EXERCISE AIM:
Please print every record exactly as it stands, leaving out the pictures.

Items listed in a dataset:
◆ ◆ ◆ ◆
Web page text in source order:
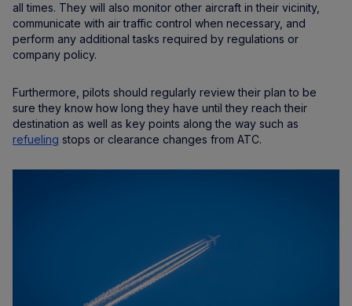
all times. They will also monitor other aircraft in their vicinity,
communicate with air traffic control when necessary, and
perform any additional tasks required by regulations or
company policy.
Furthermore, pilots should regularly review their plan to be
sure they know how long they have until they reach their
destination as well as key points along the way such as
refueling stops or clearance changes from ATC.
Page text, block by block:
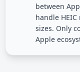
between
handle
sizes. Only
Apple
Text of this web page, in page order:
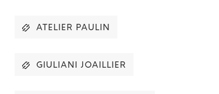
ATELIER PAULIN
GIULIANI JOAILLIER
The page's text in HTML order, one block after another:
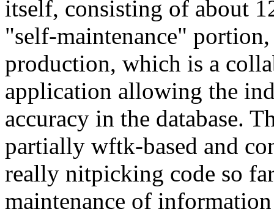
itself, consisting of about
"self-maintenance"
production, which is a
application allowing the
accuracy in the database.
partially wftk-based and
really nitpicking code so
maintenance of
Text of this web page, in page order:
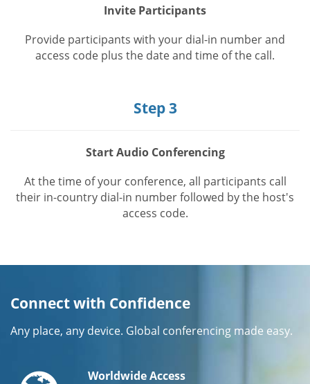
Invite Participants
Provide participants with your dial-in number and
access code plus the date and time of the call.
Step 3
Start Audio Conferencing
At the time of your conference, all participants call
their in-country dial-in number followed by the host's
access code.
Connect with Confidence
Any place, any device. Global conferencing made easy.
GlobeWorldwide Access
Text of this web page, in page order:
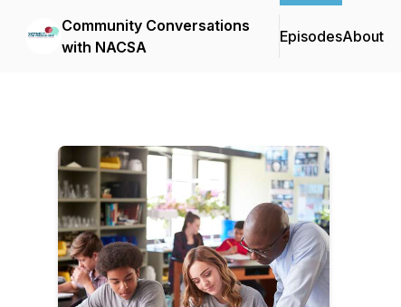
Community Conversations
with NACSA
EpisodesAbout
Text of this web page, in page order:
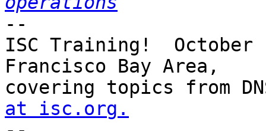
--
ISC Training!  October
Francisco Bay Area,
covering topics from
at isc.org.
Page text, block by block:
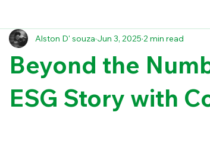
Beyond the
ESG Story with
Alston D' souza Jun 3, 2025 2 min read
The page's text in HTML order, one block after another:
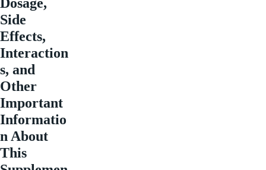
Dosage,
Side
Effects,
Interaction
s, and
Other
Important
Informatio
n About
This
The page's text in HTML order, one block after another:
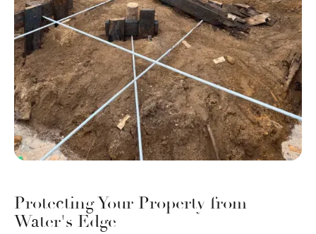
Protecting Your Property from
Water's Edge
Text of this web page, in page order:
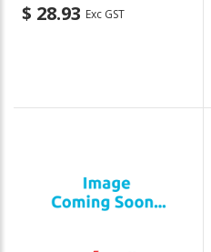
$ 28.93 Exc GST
◆ ◆ ◆ ◆
RESULT OF THE TASK:
Web page text in source order:
all times. They will also monitor other aircraft in their vicinity,
communicate with air traffic control when necessary, and
perform any additional tasks required by regulations or
company policy.
Furthermore, pilots should regularly review their plan to be
sure they know how long they have until they reach their
destination as well as key points along the way such as
refueling stops or clearance changes from ATC.
Page text, block by block:
between
handle
sizes. Only
Apple
Text of this web page, in page order:
ATELIER PAULIN
GIULIANI JOAILLIER
The page's text in HTML order, one block after another:
itself, consisting of about
"self-maintenance"
production, which is a
application allowing the
accuracy in the database.
partially wftk-based and
really nitpicking code so
maintenance of
Text of this web page, in page order:
Invite Participants
Provide participants with your dial-in number and
access code plus the date and time of the call.
Step 3
Start Audio Conferencing
At the time of your conference, all participants call
their in-country dial-in number followed by the host's
access code.
Connect with Confidence
Any place, any device. Global conferencing made easy.
GlobeWorldwide Access
Text of this web page, in page order:
Community Conversations
with NACSA
EpisodesAbout
Text of this web page, in page order:
--
ISC Training!  October
Francisco Bay Area,
covering topics from
at isc.org.
Page text, block by block:
Beyond the
ESG Story with
Alston D' souza Jun 3, 2025 2 min read
The page's text in HTML order, one block after another:
Dosage,
Side
Effects,
Interaction
s, and
Other
Important
Informatio
n About
This
The page's text in HTML order, one block after another:
Protecting Your Property from
Water's Edge
Text of this web page, in page order:
$ 28.93 Exc GST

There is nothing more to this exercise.